Pass acquired in record time at the front gate and then hello! There’s my buggy friend! A quick lift back up onto the site meant we made it back to the tribe in time for a quick respite and much need treble swift drink for me as we prepared for Dizzee Rascal.

We found a great spot and as he came on and pumped out his baselines and verbal attack the team went berserk. This was it! This was our moment of unity, our reciprocity, our reward.

The core creative crew went wild, scaring away all partners of and the newly introduced crew members. We cut some incredible moves. We danced our socks off. We pulled hard core baseline junkie faces. We stomped and shoved each other into another space and time. At one point we were all dancing in a circle, shoulders shrugging, hands sliding around so close to the floor I did wonder what we were all looking for down there...
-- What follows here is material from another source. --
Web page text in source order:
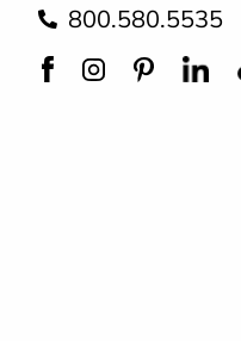
800.580.5535

And finally it came. The moment everyone in the field was waiting for. BONKERS! And it was. The crowd was. And especially we was. Absolutely Bonkers. Huge heart pounding base line. Big overzealous dance moves and glitter rained from the sky.

And then the finale. Dizzees own rendition of “You’ve got the love.” I stood back from the tribe, my back to the stage and took them all in. I drank up every last grateful moment I felt to have them all here. To have them in front of me, right here, right now. And I was so thankful. I sang to them. My back to Dizzee the whole time. Individually pointing to each of them and replacing the word love with the appropriate word based on the skills and talents they had shown me throughout their input...

You’ve got the paint..

You’ve got the stars..

You’ve got the drills..

You’ve got the brushes..

You’ve got the BBQ..

You’ve got the beers..

You’ve got the love I need to see me through. Thank you. Bluetopia Creative Crew. Thank you.

You are the best and I hope you all know it.

I cried with glee. And was sad for the members of the team that had contributed so much but could not be there for this moment.

It was EPIC.

After that everything is one messed up hilarious blur. I remember getting back to my campervan expecting to fall into bed beside an already sleeping BF to find it full of BF and friends having a party of their own. Of which I enthusiastically joined in of course.

I remember the numbers dwindling to three of us and BF swinging open the van door to comment on something ridiculous we were doing. So we dragged the rug and armchairs over to the van doorway, made a front room style set up so he could languish in his quilt while we entertained him into (inset Scottish accent) the wee small hours.

I then remember the van door being sharply shut as our amusing factor went downhill and BF went to sleep. How the three of us giggled as though we had been sent to the naughty corner. We discussed at length moving away from the van so BF didn’t have to listen to our awesome chatter any more but we never quite got round to it.

A hilarious night of cold drinks and (insert Scottish accent again) pure guid banter was had but cannot specifically be recalled. I just recall much laughter and ridiculous antics, evidenced by the soreness of my cheeks from laughing and the roughness of my voice from talking.